Please retype the data that follows, starting at the line containing "- Sleek placket" and stopping after the last line.

BEGIN EXERCISE INPUT

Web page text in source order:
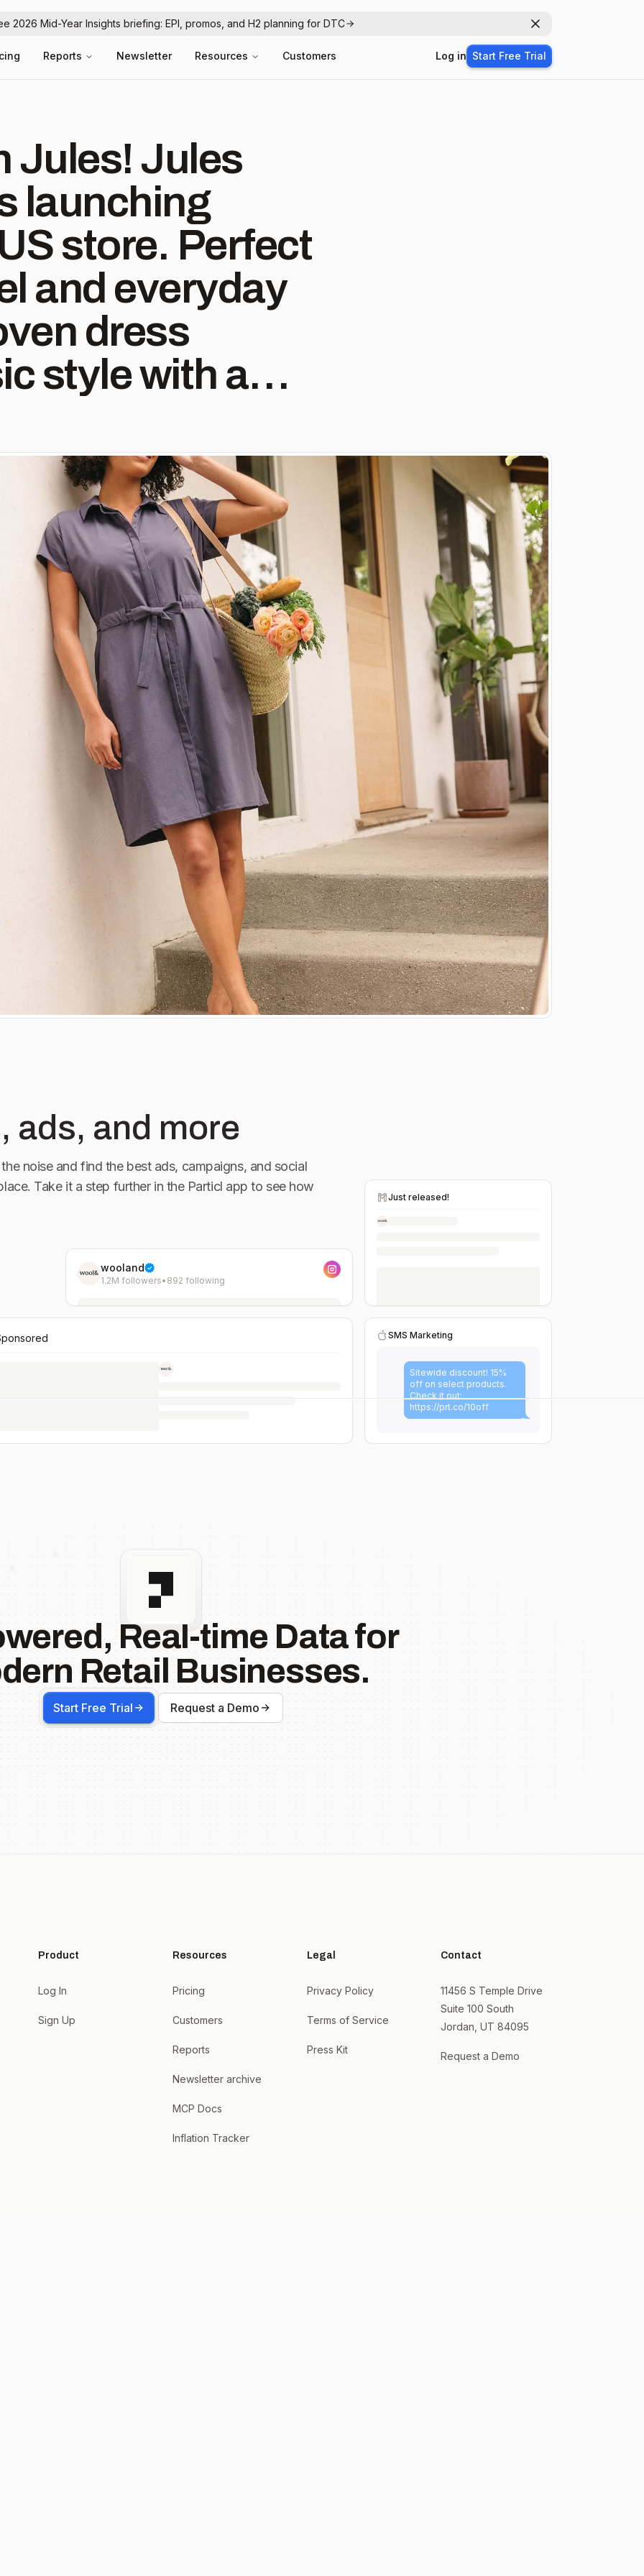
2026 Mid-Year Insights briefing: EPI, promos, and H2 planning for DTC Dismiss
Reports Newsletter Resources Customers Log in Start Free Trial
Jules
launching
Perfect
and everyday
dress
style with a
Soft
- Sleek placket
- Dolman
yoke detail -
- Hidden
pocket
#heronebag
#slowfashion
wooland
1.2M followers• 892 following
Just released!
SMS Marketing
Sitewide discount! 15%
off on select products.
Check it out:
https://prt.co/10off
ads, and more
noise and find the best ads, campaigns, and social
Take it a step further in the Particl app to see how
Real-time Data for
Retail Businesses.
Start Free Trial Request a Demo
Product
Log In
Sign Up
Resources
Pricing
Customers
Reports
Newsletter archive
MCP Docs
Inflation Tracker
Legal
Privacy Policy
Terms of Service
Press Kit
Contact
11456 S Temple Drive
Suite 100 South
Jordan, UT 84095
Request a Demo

END EXERCISE INPUT

- [EXERCISE ANSWER]:
- Sleek placket
- Dolman
yoke detail -
- Hidden
pocket
#heronebag
#slowfashion
wooland
1.2M followers• 892 following
Just released!
SMS Marketing
Sitewide discount! 15%
off on select products.
Check it out:
https://prt.co/10off
ads, and more
noise and find the best ads, campaigns, and social
Take it a step further in the Particl app to see how
Real-time Data for
Retail Businesses.
Start Free Trial Request a Demo
Product
Log In
Sign Up
Resources
Pricing
Customers
Reports
Newsletter archive
MCP Docs
Inflation Tracker
Legal
Privacy Policy
Terms of Service
Press Kit
Contact
11456 S Temple Drive
Suite 100 South
Jordan, UT 84095
Request a Demo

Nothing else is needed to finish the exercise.